Very often you will need tables for a simple special case of this: A sequence ("list", "array") of values. For Lua, this means you want a table where all the keys are consecutive integers, and contain all non-nil values. The table.insert function is intended for that special case: It allows you to insert a value at a certain position (or to append it at the end of the sequence if no position is specified):
local t = {"a", "b", "d"} --a sequence containing three strings (t[1] = "a", ...)
table.insert(t, "e") --append "e" to the sequence
table.insert(t, 3, "c") --insert "c" at index 3 (moving values at higher indices)
--print the whole sequence
for i=1,#t do
print(t[i])
end
If I understand what you mean correctly, you want to do this:
local t1 = {1, 2, 3}
local t2 = {4, 5, 6}
some_function(t1, t2)
-- t1 is now {1, 2, 3, 4, 5, 6}
There is indeed no way to do this without iterating t2. Here is a way to write some_function:
local some_function = function(t1, t2)
local n = #t1
for i=1,#t2 do t1[n+i] = t2[i] end
end
No, you must copy the second table's key/value pairs into the first table. Copying the existing values from the second table is what's known as a "shallow copy." The first table will reference the same objects as the second table.
This works under limited circumstances:
local n = #t1
for i=1,#t2 do t1[n+i] = t2[i] end
It does attempt to shift the t2 elements to just beyond the existing t1 elements. That could be a vital requirement but wasn't stated in the question.
It has a few of problems, though:
By using #t1 and #t2, it misses keys that aren't positive integers and can miss keys that are integers greater than a skipped integer key (i.e. never assigned or assigned nil).

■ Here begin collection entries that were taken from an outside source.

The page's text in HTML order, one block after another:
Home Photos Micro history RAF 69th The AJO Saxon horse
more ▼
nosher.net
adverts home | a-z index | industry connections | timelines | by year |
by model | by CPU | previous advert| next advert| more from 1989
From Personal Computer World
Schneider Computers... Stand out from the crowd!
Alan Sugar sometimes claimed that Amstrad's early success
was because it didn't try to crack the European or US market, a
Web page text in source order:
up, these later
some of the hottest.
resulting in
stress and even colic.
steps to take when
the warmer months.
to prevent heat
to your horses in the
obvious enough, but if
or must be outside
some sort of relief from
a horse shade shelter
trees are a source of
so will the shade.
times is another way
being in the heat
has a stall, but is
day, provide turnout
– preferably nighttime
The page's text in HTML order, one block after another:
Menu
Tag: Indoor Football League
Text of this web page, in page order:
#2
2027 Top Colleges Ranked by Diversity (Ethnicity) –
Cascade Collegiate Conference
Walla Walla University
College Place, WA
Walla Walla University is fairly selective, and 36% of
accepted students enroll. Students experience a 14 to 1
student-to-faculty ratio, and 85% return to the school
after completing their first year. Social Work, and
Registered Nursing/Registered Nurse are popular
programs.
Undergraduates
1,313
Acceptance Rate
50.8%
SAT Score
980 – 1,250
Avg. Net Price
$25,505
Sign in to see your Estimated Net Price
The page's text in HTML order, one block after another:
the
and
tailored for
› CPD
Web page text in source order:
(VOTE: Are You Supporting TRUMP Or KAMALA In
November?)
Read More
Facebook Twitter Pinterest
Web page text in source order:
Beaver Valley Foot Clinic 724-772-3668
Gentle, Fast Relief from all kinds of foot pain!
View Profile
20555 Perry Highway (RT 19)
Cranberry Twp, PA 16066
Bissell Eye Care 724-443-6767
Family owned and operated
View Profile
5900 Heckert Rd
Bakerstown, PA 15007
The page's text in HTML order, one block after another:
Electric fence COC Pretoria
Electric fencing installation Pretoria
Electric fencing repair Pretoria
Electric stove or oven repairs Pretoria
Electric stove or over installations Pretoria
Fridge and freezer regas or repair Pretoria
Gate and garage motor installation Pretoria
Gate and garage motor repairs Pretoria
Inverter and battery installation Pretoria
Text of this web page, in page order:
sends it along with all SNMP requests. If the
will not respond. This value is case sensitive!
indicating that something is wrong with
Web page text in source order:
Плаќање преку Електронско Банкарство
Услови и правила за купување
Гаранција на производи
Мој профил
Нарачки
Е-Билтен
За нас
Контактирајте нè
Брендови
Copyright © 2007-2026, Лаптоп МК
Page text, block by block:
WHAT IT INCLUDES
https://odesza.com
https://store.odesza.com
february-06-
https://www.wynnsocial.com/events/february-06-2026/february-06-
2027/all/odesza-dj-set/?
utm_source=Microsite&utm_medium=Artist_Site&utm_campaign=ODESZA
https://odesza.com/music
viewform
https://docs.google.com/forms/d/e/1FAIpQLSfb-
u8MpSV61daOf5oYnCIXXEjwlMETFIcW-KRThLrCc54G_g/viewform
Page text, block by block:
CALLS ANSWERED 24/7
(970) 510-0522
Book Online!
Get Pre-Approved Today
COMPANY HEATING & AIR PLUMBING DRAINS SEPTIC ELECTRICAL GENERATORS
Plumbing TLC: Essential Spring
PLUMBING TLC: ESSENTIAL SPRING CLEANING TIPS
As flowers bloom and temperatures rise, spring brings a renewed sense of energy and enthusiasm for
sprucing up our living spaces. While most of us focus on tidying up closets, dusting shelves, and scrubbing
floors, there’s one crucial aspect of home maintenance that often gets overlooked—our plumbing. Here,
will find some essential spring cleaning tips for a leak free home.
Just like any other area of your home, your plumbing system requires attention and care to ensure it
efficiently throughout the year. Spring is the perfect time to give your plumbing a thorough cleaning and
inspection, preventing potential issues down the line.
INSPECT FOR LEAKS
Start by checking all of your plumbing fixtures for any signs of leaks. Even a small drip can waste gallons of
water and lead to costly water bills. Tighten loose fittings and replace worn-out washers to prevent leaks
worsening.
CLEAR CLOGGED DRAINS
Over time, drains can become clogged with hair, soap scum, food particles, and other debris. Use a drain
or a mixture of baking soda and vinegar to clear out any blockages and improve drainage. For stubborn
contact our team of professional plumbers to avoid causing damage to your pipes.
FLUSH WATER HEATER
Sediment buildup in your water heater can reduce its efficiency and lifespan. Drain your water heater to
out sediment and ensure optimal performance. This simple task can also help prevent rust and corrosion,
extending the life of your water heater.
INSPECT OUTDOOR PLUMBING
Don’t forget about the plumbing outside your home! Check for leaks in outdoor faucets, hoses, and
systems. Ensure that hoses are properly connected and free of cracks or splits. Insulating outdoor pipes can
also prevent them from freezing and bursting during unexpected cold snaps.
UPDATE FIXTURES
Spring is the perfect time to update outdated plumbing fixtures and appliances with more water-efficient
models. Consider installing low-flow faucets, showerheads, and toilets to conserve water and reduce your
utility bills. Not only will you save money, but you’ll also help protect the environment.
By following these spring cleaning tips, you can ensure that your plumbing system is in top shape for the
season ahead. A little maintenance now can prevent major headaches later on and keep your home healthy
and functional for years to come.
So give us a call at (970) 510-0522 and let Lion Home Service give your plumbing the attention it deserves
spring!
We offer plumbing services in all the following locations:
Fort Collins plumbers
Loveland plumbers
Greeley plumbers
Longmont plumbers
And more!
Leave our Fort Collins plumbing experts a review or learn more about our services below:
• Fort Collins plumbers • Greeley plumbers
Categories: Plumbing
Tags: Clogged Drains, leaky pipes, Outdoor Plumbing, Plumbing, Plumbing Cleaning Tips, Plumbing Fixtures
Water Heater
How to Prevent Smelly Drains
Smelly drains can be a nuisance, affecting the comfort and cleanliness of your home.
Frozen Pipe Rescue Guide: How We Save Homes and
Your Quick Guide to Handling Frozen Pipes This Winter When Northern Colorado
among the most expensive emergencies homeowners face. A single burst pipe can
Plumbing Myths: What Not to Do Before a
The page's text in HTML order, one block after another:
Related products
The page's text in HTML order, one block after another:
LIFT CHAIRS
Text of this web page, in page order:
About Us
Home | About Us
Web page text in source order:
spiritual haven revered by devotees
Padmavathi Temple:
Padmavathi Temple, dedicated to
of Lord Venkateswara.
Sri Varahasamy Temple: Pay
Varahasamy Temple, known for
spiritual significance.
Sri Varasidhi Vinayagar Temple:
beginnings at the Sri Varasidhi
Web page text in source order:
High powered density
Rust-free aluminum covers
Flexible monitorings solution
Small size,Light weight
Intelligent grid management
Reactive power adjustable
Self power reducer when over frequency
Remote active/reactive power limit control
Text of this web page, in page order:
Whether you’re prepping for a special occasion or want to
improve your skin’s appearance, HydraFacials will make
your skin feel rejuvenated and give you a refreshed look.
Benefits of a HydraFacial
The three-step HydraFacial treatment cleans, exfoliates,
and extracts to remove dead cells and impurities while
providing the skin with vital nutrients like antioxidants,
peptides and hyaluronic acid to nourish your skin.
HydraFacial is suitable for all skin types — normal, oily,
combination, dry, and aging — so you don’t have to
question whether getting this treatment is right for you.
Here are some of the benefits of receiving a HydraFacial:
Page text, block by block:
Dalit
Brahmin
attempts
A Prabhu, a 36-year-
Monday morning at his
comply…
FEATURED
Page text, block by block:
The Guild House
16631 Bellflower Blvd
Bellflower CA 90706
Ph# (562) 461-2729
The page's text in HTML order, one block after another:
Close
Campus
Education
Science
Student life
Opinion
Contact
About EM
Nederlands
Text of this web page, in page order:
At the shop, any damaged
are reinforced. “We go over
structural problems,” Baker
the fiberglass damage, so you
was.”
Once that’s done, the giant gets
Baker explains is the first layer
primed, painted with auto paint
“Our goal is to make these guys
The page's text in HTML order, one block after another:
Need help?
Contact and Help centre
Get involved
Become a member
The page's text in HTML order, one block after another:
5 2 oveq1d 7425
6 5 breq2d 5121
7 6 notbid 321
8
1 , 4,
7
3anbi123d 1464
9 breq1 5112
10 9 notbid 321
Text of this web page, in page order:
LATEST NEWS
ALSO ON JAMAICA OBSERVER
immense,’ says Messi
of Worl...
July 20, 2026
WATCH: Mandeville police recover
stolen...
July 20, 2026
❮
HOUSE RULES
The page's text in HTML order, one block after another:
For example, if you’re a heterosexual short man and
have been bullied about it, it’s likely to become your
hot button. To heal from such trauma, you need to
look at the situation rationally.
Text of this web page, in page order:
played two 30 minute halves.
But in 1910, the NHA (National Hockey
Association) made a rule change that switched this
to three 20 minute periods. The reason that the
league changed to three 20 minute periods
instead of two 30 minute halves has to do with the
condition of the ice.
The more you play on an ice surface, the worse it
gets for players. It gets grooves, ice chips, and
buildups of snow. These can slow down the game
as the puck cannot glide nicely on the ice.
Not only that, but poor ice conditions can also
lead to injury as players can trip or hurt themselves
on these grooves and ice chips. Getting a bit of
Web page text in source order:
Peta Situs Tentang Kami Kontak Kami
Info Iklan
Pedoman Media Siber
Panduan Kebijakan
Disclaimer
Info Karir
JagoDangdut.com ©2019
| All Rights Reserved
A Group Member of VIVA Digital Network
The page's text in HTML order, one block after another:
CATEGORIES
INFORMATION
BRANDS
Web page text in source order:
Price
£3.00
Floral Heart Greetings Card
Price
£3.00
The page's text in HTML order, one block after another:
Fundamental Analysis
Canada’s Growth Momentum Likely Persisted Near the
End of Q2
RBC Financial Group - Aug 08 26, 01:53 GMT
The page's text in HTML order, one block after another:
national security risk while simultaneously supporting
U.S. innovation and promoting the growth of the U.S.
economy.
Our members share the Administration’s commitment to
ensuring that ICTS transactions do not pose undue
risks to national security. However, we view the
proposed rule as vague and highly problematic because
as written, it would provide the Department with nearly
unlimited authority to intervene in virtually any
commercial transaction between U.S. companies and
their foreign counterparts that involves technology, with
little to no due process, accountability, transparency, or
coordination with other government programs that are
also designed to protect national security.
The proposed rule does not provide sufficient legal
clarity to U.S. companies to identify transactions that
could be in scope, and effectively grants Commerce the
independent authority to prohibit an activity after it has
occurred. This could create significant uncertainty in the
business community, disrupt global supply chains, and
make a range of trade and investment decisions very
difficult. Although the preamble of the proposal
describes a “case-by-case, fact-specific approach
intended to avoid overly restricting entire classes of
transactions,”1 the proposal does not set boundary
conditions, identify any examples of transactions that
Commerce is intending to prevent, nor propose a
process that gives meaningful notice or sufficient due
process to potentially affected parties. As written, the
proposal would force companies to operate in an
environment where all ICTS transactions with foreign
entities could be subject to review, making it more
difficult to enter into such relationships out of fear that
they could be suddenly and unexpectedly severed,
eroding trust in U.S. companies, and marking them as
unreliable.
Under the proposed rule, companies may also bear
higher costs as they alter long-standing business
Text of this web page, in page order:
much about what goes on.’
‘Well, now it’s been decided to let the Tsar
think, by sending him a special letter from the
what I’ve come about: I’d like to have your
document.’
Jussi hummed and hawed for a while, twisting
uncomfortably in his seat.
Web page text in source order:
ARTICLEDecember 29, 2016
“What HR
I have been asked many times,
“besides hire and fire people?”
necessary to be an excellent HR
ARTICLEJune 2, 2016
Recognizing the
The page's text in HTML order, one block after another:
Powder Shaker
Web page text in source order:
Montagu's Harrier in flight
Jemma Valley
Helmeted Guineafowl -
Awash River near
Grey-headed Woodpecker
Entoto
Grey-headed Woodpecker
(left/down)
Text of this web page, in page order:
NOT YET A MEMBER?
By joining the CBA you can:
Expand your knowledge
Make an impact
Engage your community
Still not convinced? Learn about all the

It accesses the first table with an indexer so could invoke the __newindex metamethod. That probably wouldn't be desirable when only copying is wanted.
It accesses the second table with an indexer so could invoke the __index metamethod. That wouldn't be desirable when only copying is wanted.
You might think that ipairs could be used if only positive integer keys are wanted but it quits on the first nil value found so could miss even more than #t2 does.
Use pairs instead:
for key, value in pairs(t2) do
rawset( t1, key, value )
end
If you do want to avoid replacing existing t1 values when the keys match or otherwise map t2 keys in some way then that has to be defined in the requirements.
Bottom line: pairs is the way to get all the keys. It effectively does a rawget so it avoids invoking __index. rawset is the way to do a copy without invoking __newindex.